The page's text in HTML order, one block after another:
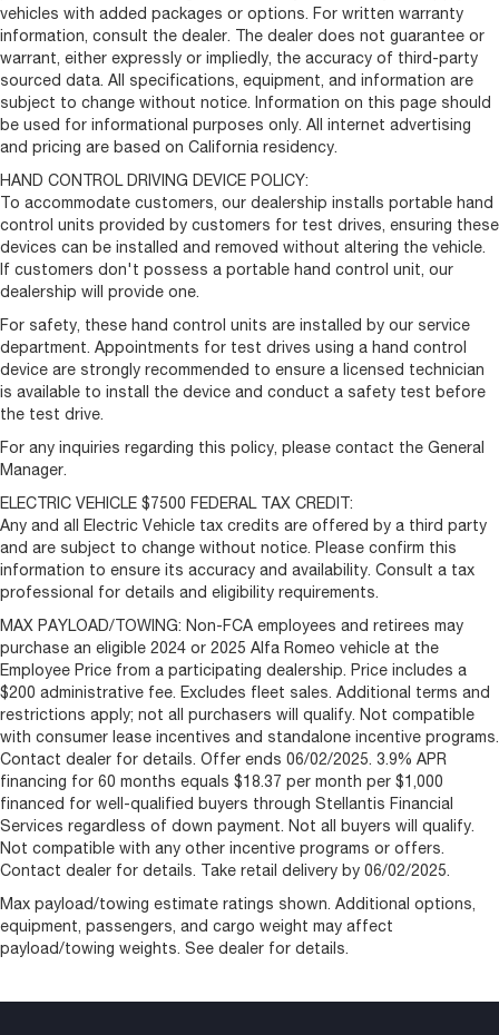
vehicles with added packages or options. For written warranty
information, consult the dealer. The dealer does not guarantee or
warrant, either expressly or impliedly, the accuracy of third-party
sourced data. All specifications, equipment, and information are
subject to change without notice. Information on this page should
be used for informational purposes only. All internet advertising
and pricing are based on California residency.
HAND CONTROL DRIVING DEVICE POLICY:
To accommodate customers, our dealership installs portable hand
control units provided by customers for test drives, ensuring these
devices can be installed and removed without altering the vehicle.
If customers don't possess a portable hand control unit, our
dealership will provide one.
For safety, these hand control units are installed by our service
department. Appointments for test drives using a hand control
device are strongly recommended to ensure a licensed technician
is available to install the device and conduct a safety test before
the test drive.
For any inquiries regarding this policy, please contact the General
Manager.
ELECTRIC VEHICLE $7500 FEDERAL TAX CREDIT:
Any and all Electric Vehicle tax credits are offered by a third party
and are subject to change without notice. Please confirm this
information to ensure its accuracy and availability. Consult a tax
professional for details and eligibility requirements.
MAX PAYLOAD/TOWING: Non-FCA employees and retirees may
purchase an eligible 2024 or 2025 Alfa Romeo vehicle at the
Employee Price from a participating dealership. Price includes a
$200 administrative fee. Excludes fleet sales. Additional terms and
restrictions apply; not all purchasers will qualify. Not compatible
with consumer lease incentives and standalone incentive programs.
Contact dealer for details. Offer ends 06/02/2025. 3.9% APR
financing for 60 months equals $18.37 per month per $1,000
financed for well-qualified buyers through Stellantis Financial
Services regardless of down payment. Not all buyers will qualify.
Not compatible with any other incentive programs or offers.
Contact dealer for details. Take retail delivery by 06/02/2025.
Max payload/towing estimate ratings shown. Additional options,
equipment, passengers, and cargo weight may affect
payload/towing weights. See dealer for details.
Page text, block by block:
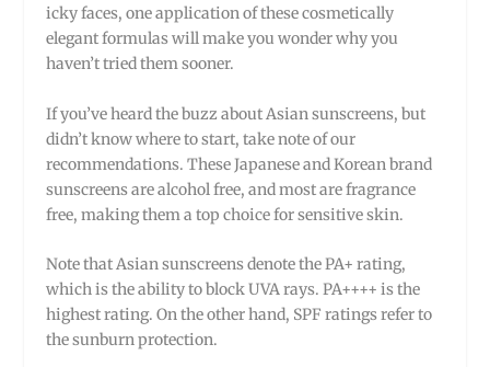
icky faces, one application of these cosmetically
elegant formulas will make you wonder why you
haven’t tried them sooner.
If you’ve heard the buzz about Asian sunscreens, but
didn’t know where to start, take note of our
recommendations. These Japanese and Korean brand
sunscreens are alcohol free, and most are fragrance
free, making them a top choice for sensitive skin.
Note that Asian sunscreens denote the PA+ rating,
which is the ability to block UVA rays. PA++++ is the
highest rating. On the other hand, SPF ratings refer to
the sunburn protection.
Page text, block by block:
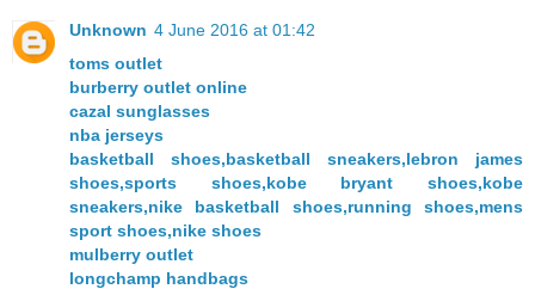
Unknown 4 June 2016 at 01:42
toms outlet
burberry outlet online
cazal sunglasses
nba jerseys
basketball shoes,basketball sneakers,lebron james
shoes,sports shoes,kobe bryant shoes,kobe
sneakers,nike basketball shoes,running shoes,mens
sport shoes,nike shoes
mulberry outlet
longchamp handbags

++++++

The records above need to be printed in full and exactly, without any of the pictures.

The page's text in HTML order, one block after another:
vehicles with added packages or options. For written warranty
information, consult the dealer. The dealer does not guarantee or
warrant, either expressly or impliedly, the accuracy of third-party
sourced data. All specifications, equipment, and information are
subject to change without notice. Information on this page should
be used for informational purposes only. All internet advertising
and pricing are based on California residency.
HAND CONTROL DRIVING DEVICE POLICY:
To accommodate customers, our dealership installs portable hand
control units provided by customers for test drives, ensuring these
devices can be installed and removed without altering the vehicle.
If customers don't possess a portable hand control unit, our
dealership will provide one.
For safety, these hand control units are installed by our service
department. Appointments for test drives using a hand control
device are strongly recommended to ensure a licensed technician
is available to install the device and conduct a safety test before
the test drive.
For any inquiries regarding this policy, please contact the General
Manager.
ELECTRIC VEHICLE $7500 FEDERAL TAX CREDIT:
Any and all Electric Vehicle tax credits are offered by a third party
and are subject to change without notice. Please confirm this
information to ensure its accuracy and availability. Consult a tax
professional for details and eligibility requirements.
MAX PAYLOAD/TOWING: Non-FCA employees and retirees may
purchase an eligible 2024 or 2025 Alfa Romeo vehicle at the
Employee Price from a participating dealership. Price includes a
$200 administrative fee. Excludes fleet sales. Additional terms and
restrictions apply; not all purchasers will qualify. Not compatible
with consumer lease incentives and standalone incentive programs.
Contact dealer for details. Offer ends 06/02/2025. 3.9% APR
financing for 60 months equals $18.37 per month per $1,000
financed for well-qualified buyers through Stellantis Financial
Services regardless of down payment. Not all buyers will qualify.
Not compatible with any other incentive programs or offers.
Contact dealer for details. Take retail delivery by 06/02/2025.
Max payload/towing estimate ratings shown. Additional options,
equipment, passengers, and cargo weight may affect
payload/towing weights. See dealer for details.
Page text, block by block:
icky faces, one application of these cosmetically
elegant formulas will make you wonder why you
haven’t tried them sooner.
If you’ve heard the buzz about Asian sunscreens, but
didn’t know where to start, take note of our
recommendations. These Japanese and Korean brand
sunscreens are alcohol free, and most are fragrance
free, making them a top choice for sensitive skin.
Note that Asian sunscreens denote the PA+ rating,
which is the ability to block UVA rays. PA++++ is the
highest rating. On the other hand, SPF ratings refer to
the sunburn protection.
Page text, block by block:
Unknown 4 June 2016 at 01:42
toms outlet
burberry outlet online
cazal sunglasses
nba jerseys
basketball shoes,basketball sneakers,lebron james
shoes,sports shoes,kobe bryant shoes,kobe
sneakers,nike basketball shoes,running shoes,mens
sport shoes,nike shoes
mulberry outlet
longchamp handbags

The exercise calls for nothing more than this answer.